While many of those things will be handled automated within DataRobot, there are some things you need to make decisions about.

As an example, there are a number of 'missing dates' where a record of an 'item_id' for a 'shop_id' does not exist. You need to decide what you'd like to do about that. Likely, the record keeping system didn't record zero-sales in the database, and you should decide how you want to handle that. Do you want to build models that are aware of zero-sales days and can predict them? Or, would you like to build a model only to predict what sales will be when you know that sales are non-zero (not including any zero-sales records). If you want to add those zero-sales records, should you do it before the first-sale of an item was observed, or after the last record was observed (zero-padding?)? Should you only add them between the first and last records for each 'item_id' + 'shop_id' combo?

Those decisions are somewhat outside of the scope of this post, but should give you the technical run-through to make some of those decisions and test out the results.

Let me know if this doesn't resolve your questions.

 



 

0 Kudos
Data Scientist
Data Scientist

Sorry, I forgot to include this image of the DataRobot Project configuration first steps:

Screen Shot 2020-12-21 at 12.05.37 PM.png

0 Kudos
Data Scientist
Data Scientist

Finally, DataRobot can handle a lot of data clean-up but there are some bounds to its capabilities.

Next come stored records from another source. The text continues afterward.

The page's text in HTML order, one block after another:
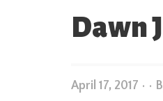
Dawn
April 17, 2017 • •
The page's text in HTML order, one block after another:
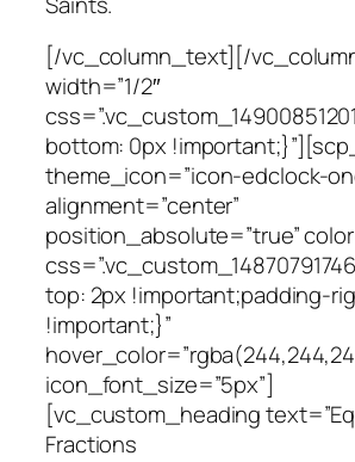
[/vc_column_text][/
width=”1/2″
bottom: 0px
theme_icon=”icon-edclock-
alignment=”center”
position_absolute=”true”
top: 2px !important;padding-
!important;}”
icon_font_size=”5px”]
[vc_custom_heading
Fractions
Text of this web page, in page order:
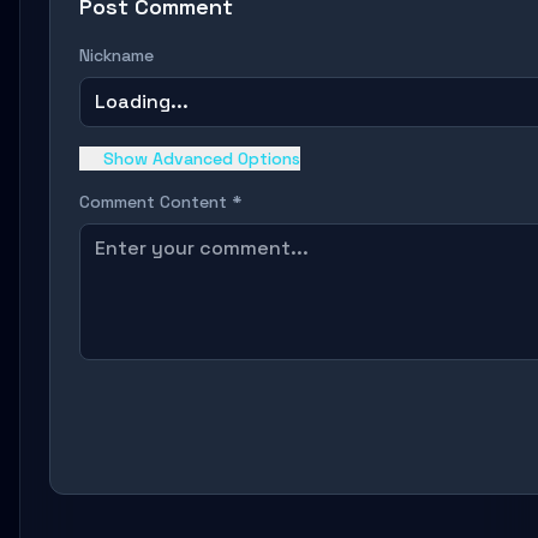
Post Comment
Nickname
Loading...
Show Advanced Options
Comment Content *
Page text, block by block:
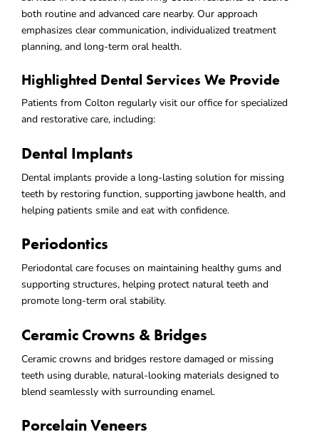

In this case, this dataset has so much irregularity of the data that it can't be modeled on (in essence, too many massive holes in the data records). If you fill the missing dates between first and last record for each series with zero-values, or even create records with a missing target value, then this dataset should be ready for some modeling.

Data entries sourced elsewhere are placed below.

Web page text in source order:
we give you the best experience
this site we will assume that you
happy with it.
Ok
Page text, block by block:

Screen Shot 2020-12-21 at 12.09.50 PM.png

0 Kudos
Image Sensor

Great, thank you for the help.  I will try to see what I can figure out with paxata to see if it will add in the missing values.

0 Kudos
Image Sensor

I appreciate the tutorial, but I can't get past step 3.  The sales_train must exceed my 14 day trial period.  I have attached the message I get.  I may have to aggregate these steps in r. Screen Shot 2020-12-21 at 8.36.48 PM.png

0 Kudos
Data Scientist
Data Scientist

Ah, I see. Yes this dataset is quite large (400k+ series, 360k rows and ~3M rows when you fill the missing dates.) and may exceed the trial-limits for Paxata. I'd be happy to send you a fully-processed version of the dataset if you'd like to explore the modeling-side in DataRobot. If you're interested, send me an email at jarred.bultema@datarobot.com and I'll be happy to send over the file I cleaned up.

Jarred

0 Kudos
Data Scientist
Data Scientist

@ChrisKehl As a last point, I'll just mention that the Kaggle dataset linked is going to be generally unpleasant to work with because most of the series are so short (among 400k+ series mean duration is ~7 days, median 3 days, max 867), so it'll be a highly zero-inflated problem. This will be best handled using a zero-inflated modeling strategy where a first model is predicting 'is this a zero-sales day' and then a second model will predict 'given that its non-zero sales, what are the sales?' We have approaches that do this automatically, but its not really the most indicative dataset for Time Series forecasting based on my experience, especially with the degree that this dataset is skewed toward zero-inflated for about 97% of the data points.

 

Something like this Walmart Recruiting Sales Forecasting (https://www.kaggle.com/c/walmart-recruiting-store-sales-forecasting/data?select=train.csv.zip) data set might be a better place to start as it has interesting covariates, is multi-series, and isn't mostly zeros or missing values.